If only a real Monge shuffle with actual cards was so easy...
 
B

Brett g Porter

Steven said:
I'd be interested in hearing people's stories of Eureka moments in Python,
moments where you suddenly realise that some task which seemed like it
would be hard work was easy with Python.

Mine was definitely when I was first working with the xmlrpc module, and
I was puzzled to no end how it was that I was able to make a call to a
method of an object when that method didn't exist. All the talk about
Python being a dynamic language had bounced off of me until that moment,
when I walked through the __getattr__ method in the debugger and was
enlightened.

Not surprisingly, that was also the moment when C++ started feeling like
a straightjacket to me...
 
D

Dustan

Mine was definitely when I was first working with the xmlrpc module, and
I was puzzled to no end how it was that I was able to make a call to a
method of an object when that method didn't exist. All the talk about
Python being a dynamic language had bounced off of me until that moment,
when I walked through the __getattr__ method in the debugger and was
enlightened.

Not surprisingly, that was also the moment when C++ started feeling like
a straightjacket to me...

Started? Meaning there was a time when it DIDN'T feel like a
straightjacket? If I were a journalist, this would be all over the
news...
 
M

mensanator

I'd be interested in hearing people's stories of Eureka moments in Python,
moments where you suddenly realise that some task which seemed like it
would be hard work was easy with Python.

## I have this problem where, given a list of non-zero
## positive integers (sv), I need to calculate threee constants
## x, y, z where
##
## x is 2 raised to the power of the sum of the elements in sv,
##
## y is 3 raised to the power of the count of the elements in sv,
##
## and
##
## z is 3**a*2**A + 3**b*2**B + ... + 3**m*2**M + 3**n*2**N
##
## where a,b,...m,n are 0,1,...len(sv)-2,len(sv)-1 and
## N is the sum of all elements of sv except the last one,
## M is the sum of all elements of sv except the last two,
## ...
## B is the sum of all elements of sv except the last len(sv)-1,
## A is the sum of all elements of sv except the last len(sv).
##
## This turned out to be one of those things that's
## easier to code than to describe.
##
## And if you saw my original Excel spreadsheet where I
## developed it, you'd say Eureka too.

def calc_xyz(sv):
x = 2**sum(sv)
y = 3**len(sv)
z = 0
for i in xrange(len(sv)):
z += 3**i * 2**sum(sv[:-(i+1)])
return (x,y,z)

sv = [1,2,3,4]
print calc_xyz(sv)

## (1024, 81, 133)
 
B

Brett g Porter

Dustan said:
Started? Meaning there was a time when it DIDN'T feel like a
straightjacket? If I were a journalist, this would be all over the
news...

If you're born wearing a straightjacket, I'm sure that it feels natural
and fine until the first time someone unties it...
 
B

Ben Finney

Steven D'Aprano said:
I'd be interested in hearing people's stories of Eureka moments in
Python, moments where you suddenly realise that some task which
seemed like it would be hard work was easy with Python.

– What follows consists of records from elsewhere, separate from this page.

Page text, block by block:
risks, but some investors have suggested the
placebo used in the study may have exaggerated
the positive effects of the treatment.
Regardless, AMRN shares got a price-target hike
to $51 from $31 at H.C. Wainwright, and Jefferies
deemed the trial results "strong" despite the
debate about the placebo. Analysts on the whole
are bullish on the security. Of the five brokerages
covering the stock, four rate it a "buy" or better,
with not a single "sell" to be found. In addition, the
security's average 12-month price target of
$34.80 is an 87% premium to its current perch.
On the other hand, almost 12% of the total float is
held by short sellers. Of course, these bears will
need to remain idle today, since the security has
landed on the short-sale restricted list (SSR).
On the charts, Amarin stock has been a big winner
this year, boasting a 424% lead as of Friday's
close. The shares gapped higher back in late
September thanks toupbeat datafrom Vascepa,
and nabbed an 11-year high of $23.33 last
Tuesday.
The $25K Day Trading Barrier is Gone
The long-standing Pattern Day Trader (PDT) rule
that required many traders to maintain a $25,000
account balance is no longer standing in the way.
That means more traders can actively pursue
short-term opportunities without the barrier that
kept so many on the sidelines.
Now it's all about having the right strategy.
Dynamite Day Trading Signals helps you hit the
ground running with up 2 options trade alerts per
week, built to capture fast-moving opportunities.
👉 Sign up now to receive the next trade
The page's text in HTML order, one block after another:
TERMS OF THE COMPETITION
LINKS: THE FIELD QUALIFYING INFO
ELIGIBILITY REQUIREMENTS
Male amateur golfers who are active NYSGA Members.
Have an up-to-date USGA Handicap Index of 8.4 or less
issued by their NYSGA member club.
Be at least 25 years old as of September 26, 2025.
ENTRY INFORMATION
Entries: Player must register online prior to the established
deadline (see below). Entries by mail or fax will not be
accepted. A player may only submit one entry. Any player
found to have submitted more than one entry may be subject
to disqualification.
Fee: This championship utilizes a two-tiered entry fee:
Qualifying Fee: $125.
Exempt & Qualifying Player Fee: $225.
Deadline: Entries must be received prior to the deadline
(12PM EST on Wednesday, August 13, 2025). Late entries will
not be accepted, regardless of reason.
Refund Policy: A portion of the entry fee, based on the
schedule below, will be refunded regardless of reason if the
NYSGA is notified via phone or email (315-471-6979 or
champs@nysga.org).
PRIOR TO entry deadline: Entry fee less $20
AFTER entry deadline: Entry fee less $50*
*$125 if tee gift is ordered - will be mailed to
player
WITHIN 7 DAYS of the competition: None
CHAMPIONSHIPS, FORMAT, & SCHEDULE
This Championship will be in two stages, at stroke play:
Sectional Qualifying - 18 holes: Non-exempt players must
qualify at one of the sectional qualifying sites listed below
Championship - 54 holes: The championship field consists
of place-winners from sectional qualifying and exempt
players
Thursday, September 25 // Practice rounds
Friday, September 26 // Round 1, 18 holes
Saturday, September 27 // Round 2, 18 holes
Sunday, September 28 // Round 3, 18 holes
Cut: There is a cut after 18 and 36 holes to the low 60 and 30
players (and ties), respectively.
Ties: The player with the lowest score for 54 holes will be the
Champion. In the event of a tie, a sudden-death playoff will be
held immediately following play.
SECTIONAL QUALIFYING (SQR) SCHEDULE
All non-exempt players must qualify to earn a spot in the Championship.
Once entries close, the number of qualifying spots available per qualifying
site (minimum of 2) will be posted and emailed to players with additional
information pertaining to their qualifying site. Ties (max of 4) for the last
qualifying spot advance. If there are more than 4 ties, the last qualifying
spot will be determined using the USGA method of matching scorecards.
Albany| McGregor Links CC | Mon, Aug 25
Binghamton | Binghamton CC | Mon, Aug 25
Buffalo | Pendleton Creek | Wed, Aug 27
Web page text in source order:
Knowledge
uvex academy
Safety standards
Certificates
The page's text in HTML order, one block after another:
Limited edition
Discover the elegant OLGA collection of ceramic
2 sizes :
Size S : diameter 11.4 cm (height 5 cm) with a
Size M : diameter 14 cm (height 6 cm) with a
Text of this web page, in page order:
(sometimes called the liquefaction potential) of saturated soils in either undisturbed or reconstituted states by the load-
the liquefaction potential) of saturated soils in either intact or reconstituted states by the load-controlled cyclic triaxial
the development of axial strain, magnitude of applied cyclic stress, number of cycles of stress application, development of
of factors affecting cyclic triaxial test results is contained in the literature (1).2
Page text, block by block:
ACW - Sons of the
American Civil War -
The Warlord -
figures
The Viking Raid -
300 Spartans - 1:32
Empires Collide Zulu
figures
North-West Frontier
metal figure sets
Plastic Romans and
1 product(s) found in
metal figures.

I don't recall the exact context, but Python was the language that
introduced me to the power of a unified type system.

The application I was writing was doing a whole lot of bookkeeping of
information about what kind of data was being processed, which had to
be kept updated in parallel with the data itself. Once I realised that
"unified type system" and "first-class objects" meant that I could
simply store the *type itself* as data, whether a basic type or one of
my own, things became astoundingly easier. Soon after that I learned
that functions are also objects, and I was hooked.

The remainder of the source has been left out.